We craft a new dataframe from the original, applying corrections and exclusions, and then use this dataframe to save the new dataset in a separate CSV file. The new dataset is a CSV file that looks just like our original dataset – you can use it as a plug-in replacement to get more reliable results in your ML and Analytics pipelines, without any change in your existing modeling code.
new_dataset_filename = "improved_dataset.csv"
# Fetch the original dataset
fixed_dataset = combined_dataset_df[DATASET_COLUMNS].copy()
# Add the corrected label column
fixed_dataset["letter_grade"] = corrected_label
# Automatically exclude selected rows
fixed_dataset = fixed_dataset[~rows_to_exclude]
# Save improved dataset to new CSV file
fixed_dataset.to_csv(new_dataset_filename, index=False)
print(f"Adjusted dataset saved to {new_dataset_filename}")
Note: Cleanlab Studio is not just for labeled datasets.

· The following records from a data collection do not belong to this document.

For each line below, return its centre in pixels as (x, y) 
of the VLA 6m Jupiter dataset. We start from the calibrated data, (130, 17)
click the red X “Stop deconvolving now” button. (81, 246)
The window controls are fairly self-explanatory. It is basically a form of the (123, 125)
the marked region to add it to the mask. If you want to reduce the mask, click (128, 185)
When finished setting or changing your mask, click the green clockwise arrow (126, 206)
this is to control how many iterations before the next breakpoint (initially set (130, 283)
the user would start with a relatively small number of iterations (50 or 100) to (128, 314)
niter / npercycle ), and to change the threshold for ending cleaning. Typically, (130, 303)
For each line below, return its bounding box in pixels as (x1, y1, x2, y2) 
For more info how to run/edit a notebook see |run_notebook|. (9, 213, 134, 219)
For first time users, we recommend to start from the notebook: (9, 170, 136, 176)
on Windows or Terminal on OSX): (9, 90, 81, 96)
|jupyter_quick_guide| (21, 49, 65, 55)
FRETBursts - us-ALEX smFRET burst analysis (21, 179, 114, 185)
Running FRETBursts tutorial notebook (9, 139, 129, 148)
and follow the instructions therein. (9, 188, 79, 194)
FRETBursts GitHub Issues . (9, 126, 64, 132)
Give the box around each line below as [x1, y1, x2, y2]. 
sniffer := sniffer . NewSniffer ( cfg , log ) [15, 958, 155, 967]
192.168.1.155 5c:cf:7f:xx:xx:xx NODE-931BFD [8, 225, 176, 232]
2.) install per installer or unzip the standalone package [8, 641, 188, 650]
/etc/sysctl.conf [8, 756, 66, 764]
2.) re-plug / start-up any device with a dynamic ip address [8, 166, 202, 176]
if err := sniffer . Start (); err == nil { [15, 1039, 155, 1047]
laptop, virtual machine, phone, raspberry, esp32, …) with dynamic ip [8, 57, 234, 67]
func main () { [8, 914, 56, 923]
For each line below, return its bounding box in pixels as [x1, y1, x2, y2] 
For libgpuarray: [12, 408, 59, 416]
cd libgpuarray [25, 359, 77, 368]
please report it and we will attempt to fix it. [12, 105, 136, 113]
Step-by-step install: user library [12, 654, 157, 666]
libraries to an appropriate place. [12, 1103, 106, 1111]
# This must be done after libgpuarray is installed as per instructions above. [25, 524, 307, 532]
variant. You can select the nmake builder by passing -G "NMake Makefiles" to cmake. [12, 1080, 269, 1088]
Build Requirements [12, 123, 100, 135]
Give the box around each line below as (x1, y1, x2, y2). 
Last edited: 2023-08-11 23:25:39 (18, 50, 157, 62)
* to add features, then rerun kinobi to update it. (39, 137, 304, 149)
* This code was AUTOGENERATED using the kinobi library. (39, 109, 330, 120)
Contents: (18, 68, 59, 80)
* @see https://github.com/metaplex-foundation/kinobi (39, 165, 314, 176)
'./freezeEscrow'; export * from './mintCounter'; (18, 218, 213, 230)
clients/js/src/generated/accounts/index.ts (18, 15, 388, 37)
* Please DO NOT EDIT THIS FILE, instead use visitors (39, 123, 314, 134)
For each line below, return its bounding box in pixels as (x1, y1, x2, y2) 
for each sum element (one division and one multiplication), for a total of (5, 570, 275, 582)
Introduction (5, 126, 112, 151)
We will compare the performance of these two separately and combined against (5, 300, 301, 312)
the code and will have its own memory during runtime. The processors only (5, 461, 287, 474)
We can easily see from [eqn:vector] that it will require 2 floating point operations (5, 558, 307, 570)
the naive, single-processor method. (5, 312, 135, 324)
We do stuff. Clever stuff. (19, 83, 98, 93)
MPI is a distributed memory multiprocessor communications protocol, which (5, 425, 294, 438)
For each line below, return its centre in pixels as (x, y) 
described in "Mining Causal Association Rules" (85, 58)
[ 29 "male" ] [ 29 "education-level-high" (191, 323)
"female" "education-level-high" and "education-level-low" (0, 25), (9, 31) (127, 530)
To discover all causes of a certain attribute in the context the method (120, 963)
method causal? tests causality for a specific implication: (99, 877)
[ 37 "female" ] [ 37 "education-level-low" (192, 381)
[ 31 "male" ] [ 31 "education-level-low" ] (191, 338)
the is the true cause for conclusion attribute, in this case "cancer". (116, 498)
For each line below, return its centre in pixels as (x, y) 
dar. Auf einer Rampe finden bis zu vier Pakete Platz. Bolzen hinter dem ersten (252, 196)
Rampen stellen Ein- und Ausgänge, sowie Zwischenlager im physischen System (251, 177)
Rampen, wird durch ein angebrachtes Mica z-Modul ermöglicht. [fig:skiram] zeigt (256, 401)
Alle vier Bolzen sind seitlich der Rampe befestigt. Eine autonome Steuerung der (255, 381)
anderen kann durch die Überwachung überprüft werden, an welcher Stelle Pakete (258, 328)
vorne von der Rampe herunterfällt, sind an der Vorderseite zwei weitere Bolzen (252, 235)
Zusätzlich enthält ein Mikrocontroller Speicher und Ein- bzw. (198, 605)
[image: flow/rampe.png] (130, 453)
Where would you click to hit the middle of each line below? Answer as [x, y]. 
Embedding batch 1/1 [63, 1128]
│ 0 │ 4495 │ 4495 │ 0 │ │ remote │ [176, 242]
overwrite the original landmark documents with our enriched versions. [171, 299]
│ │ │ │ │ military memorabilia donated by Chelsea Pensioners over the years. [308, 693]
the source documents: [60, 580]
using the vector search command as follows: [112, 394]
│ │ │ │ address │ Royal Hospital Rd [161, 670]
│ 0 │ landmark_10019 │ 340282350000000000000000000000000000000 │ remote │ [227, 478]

You can follow this tutorial to auto-detect erroneous values in any categorical column of a table, as well as impute all missing values in this column, by selecting it as the label column in your Cleanlab Studio Project. Refer to our data entry errors tutorial for a general example of auto-detecting errors (and imputing missing values) across multiple heterogeneous columns of an arbitrary tabular dataset.